The Service Behind the Story

The service at the center of this story is responsible for handling SMS delivery for Duolingo users in China. This is no trivial workload. The service manages time-sensitive messages such as streak notifications, meaning delays or failures have a direct and measurable impact on the user experience. Phone numbers are stored in encrypted form for security, and the service runs on Alibaba Cloud ACK (Alibaba Cloud Container Service for Kubernetes). Its primary workload is a nightly batch job that kicks off around 23:00 Beijing time every day.

On the surface, the service appeared to be working just fine before the migration. There were no obvious performance complaints, no visible bottlenecks, and no reason for the team to suspect anything was wrong under the hood. The decision to migrate was driven purely by the desire to stay current with a modern Python runtime and a more stable base image — standard engineering hygiene. Nobody expected to find anything alarming.

The Migration That Broke Everything (Temporarily)

After the upgrade was deployed and the next scheduled nightly batch ran, the monitoring dashboards lit up almost immediately. Within a six-minute window, the team was hit with a cascade of alerts: high latency, upstream 5xx errors, and frequent pod restarts. The cluster was struggling to keep up with what should have been a completely normal workload. The timing was impossible to ignore — the alerts started precisely when the upgraded service began processing its batch job, making the correlation between the migration and the failures clear.

The team began investigating. CPU usage was through the roof. The pods were being overwhelmed and crashing under a load they had handled without issue just 24 hours earlier, running on the old Python 3.9 and Alpine stack. Something about the new environment was causing the service to consume dramatically more compute resources than before. But what had changed? The application code itself had not been touched.

Digging Into the Root Cause

The investigation led the team to profile the application's behavior in both environments. What they discovered was surprising: the culprit was not the Python version itself, nor was it something introduced by the Debian base image. Instead, the team traced the excessive CPU consumption back to a hidden inefficiency in how the application was handling a core operation — one that had been running inefficiently all along, but whose cost had simply been invisible until the new environment changed the performance characteristics enough to push it over the edge.
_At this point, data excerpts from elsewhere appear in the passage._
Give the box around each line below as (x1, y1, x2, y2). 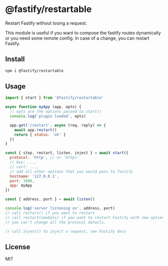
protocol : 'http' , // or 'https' (9, 155, 79, 160)
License (5, 242, 30, 251)
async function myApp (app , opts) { (5, 104, 81, 110)
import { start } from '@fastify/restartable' (5, 95, 104, 101)
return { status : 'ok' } (14, 132, 66, 137)
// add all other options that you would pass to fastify (9, 169, 133, 174)
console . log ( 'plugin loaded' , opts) (9, 114, 86, 119)
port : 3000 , (9, 178, 35, 183)
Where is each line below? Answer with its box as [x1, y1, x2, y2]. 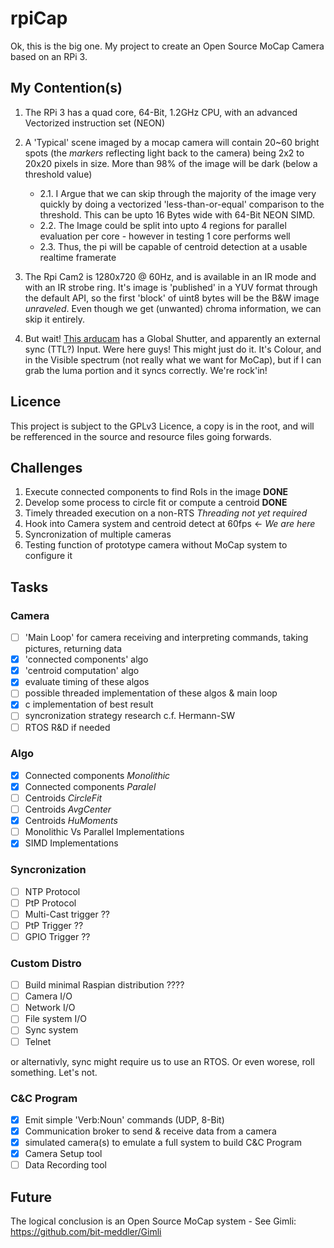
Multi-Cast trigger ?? [24, 908, 110, 920]
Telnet [24, 1035, 52, 1047]
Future [10, 1188, 53, 1206]
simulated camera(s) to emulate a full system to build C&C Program [24, 1137, 302, 1148]
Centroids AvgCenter [24, 803, 112, 816]
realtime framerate [39, 251, 117, 263]
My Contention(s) [10, 80, 123, 97]
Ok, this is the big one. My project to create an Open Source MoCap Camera [10, 40, 325, 52]
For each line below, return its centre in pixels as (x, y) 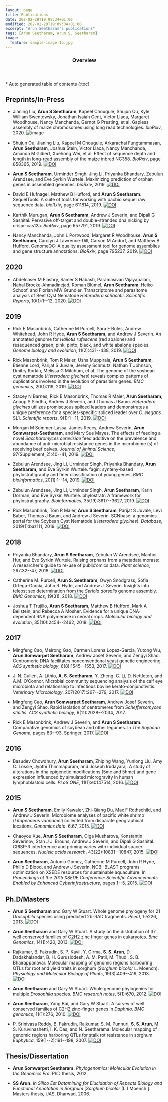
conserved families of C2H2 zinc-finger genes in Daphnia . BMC (78, 1009)
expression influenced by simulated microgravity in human (73, 777)
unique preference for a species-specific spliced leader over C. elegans (87, 412)
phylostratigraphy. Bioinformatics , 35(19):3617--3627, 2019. (74, 501)
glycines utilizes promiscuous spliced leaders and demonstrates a (80, 407)
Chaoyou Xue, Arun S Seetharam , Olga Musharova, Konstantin (77, 836)
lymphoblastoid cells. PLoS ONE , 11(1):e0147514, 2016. (68, 782)
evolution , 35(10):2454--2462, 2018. (50, 622)
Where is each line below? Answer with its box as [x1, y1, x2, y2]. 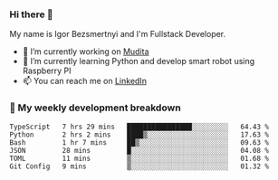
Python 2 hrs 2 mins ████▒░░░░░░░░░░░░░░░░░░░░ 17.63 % [9, 130, 270, 139]
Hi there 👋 [9, 8, 54, 21]
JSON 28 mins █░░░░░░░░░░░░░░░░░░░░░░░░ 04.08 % [9, 146, 270, 155]
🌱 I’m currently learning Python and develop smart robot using [22, 56, 255, 67]
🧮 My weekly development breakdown [9, 101, 181, 114]
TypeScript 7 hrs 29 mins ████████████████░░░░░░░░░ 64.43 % [9, 122, 270, 131]
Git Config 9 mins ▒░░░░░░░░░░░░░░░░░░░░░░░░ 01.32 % [9, 162, 270, 171]
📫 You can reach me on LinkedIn [22, 76, 148, 87]

The inefficiency was related to how the service was performing cryptographic decryption of phone numbers at scale. During the nightly batch, the service decrypts a large number of phone numbers stored in encrypted form to send SMS messages. The way the decryption code was written meant it was doing far more computational work than necessary on each call. In the old Python and Alpine environment, this overhead existed but was masked by the specific performance profile of that stack. With Python 3.12 on Debian, subtle differences in how the runtime handled certain operations amplified the inefficiency to a breaking point.

Once the bottleneck was identified, the fix itself was remarkably simple. The team refactored the decryption logic to eliminate unnecessary repeated operations, ensuring that the cryptographic work was done efficiently and only as many times as genuinely needed. The change was small in terms of lines of code, but enormous in terms of impact.
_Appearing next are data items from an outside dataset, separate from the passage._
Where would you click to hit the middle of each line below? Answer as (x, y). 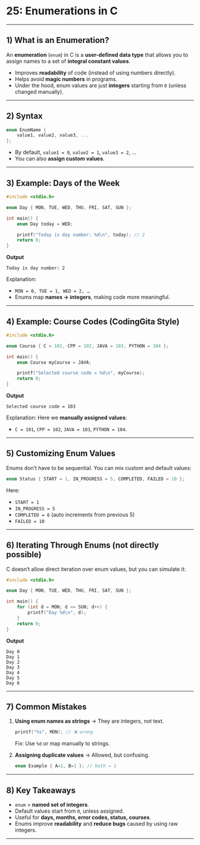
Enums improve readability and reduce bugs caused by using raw (96, 824)
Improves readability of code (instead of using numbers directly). (95, 72)
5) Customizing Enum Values (61, 454)
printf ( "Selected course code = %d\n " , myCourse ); (81, 373)
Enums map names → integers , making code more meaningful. (93, 297)
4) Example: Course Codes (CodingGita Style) (93, 322)
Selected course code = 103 (41, 407)
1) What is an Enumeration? (58, 40)
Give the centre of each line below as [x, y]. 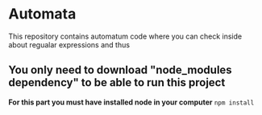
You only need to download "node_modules [120, 70]
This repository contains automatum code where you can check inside [125, 36]
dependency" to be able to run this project [117, 82]
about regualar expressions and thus [69, 44]
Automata [42, 14]
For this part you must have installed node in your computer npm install [131, 102]
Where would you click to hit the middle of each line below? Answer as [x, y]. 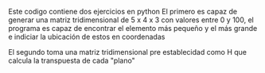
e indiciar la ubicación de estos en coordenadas [87, 36]
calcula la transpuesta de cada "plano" [72, 60]
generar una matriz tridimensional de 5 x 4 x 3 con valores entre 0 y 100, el [131, 20]
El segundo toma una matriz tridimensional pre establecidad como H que [128, 52]
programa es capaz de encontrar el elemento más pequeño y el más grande [133, 28]
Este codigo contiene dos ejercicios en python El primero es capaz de [123, 12]
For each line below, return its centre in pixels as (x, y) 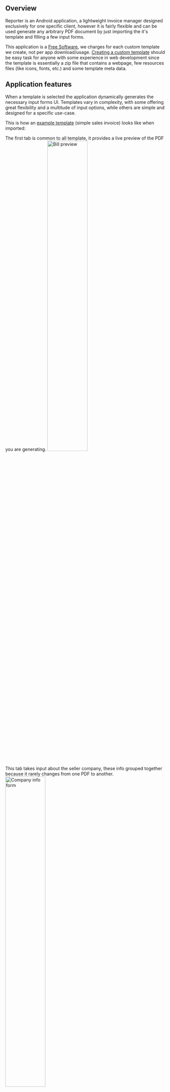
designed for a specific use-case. (41, 113)
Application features (39, 84)
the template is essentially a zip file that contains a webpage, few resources (85, 63)
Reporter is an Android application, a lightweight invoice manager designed (84, 20)
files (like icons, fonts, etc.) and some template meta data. (66, 68)
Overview (21, 8)
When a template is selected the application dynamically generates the (79, 97)
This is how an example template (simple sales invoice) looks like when (80, 123)
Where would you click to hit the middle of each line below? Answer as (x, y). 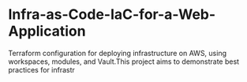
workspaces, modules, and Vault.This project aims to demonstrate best (123, 61)
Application (47, 31)
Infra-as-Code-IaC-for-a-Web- (112, 15)
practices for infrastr (41, 69)
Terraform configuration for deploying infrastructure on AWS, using (118, 53)
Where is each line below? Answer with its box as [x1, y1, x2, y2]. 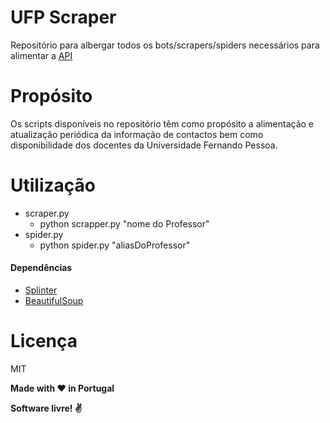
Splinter [24, 284, 58, 296]
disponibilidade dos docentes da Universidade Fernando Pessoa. [10, 139, 278, 151]
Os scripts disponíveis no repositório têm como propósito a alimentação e [10, 117, 314, 130]
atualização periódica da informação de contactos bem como [10, 128, 264, 140]
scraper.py [24, 207, 70, 219]
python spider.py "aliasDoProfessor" [39, 239, 191, 251]
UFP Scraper [10, 6, 117, 29]
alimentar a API [10, 49, 73, 61]
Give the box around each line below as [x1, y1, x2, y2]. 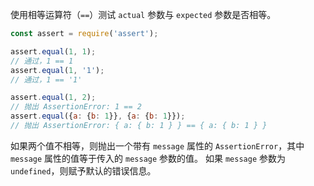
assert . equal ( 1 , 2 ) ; [10, 93, 97, 103]
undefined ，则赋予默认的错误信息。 [10, 164, 157, 177]
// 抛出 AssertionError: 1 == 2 [10, 102, 142, 112]
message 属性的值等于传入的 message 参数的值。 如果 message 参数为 [10, 152, 286, 164]
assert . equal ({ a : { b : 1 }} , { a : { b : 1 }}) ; [10, 111, 186, 122]
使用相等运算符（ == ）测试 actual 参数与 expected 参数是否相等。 [10, 9, 277, 20]
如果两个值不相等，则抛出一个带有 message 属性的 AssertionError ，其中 [10, 139, 305, 152]
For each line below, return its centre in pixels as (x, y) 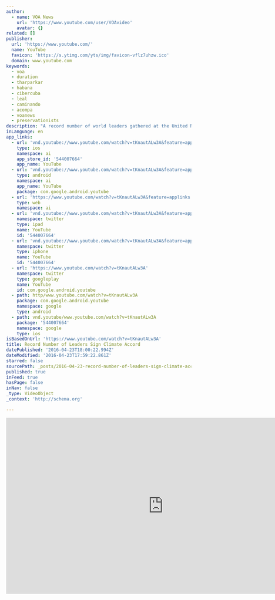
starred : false (25, 361)
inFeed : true (22, 377)
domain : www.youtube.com (42, 60)
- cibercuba (26, 93)
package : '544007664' (43, 323)
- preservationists (35, 121)
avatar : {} (30, 28)
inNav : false (22, 388)
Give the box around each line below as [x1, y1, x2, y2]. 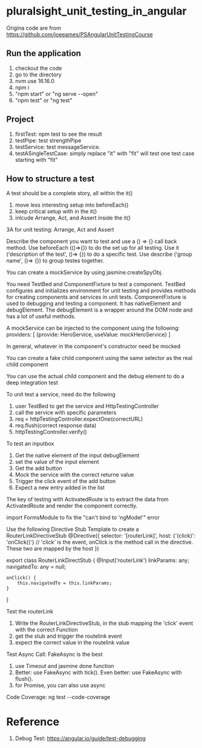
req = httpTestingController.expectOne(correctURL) [15, 415, 143, 422]
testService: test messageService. [15, 143, 101, 150]
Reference [6, 715, 59, 729]
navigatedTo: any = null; [6, 563, 67, 570]
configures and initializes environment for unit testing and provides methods [6, 287, 197, 295]
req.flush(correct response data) [15, 422, 97, 429]
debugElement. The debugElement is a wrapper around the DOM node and [6, 306, 193, 313]
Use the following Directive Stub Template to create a [6, 526, 139, 533]
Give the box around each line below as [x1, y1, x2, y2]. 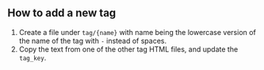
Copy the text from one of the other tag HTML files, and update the [18, 44, 239, 54]
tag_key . [18, 52, 47, 62]
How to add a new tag [7, 6, 117, 20]
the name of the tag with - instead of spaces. [18, 36, 167, 45]
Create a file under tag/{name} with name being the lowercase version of [18, 27, 257, 37]
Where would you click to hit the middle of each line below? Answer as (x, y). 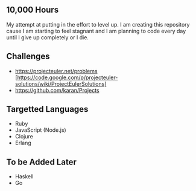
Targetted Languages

The Results: 97% Less CPU, Same Workload

After deploying the optimized code, the difference was dramatic and immediate. CPU usage dropped by 97% compared to what the service had been consuming during the failing batch run on the new stack. But more importantly, when the team looked back and compared against historical metrics from the old Python 3.9 environment, it became clear that the service had been operating with significant unnecessary overhead for a long time. The migration had not introduced the problem — it had simply made a pre-existing problem impossible to ignore any longer.

The nightly batch now completes successfully, pod restarts are gone, latency is back to normal, and the cluster resources previously consumed by this service have been substantially freed up for other workloads.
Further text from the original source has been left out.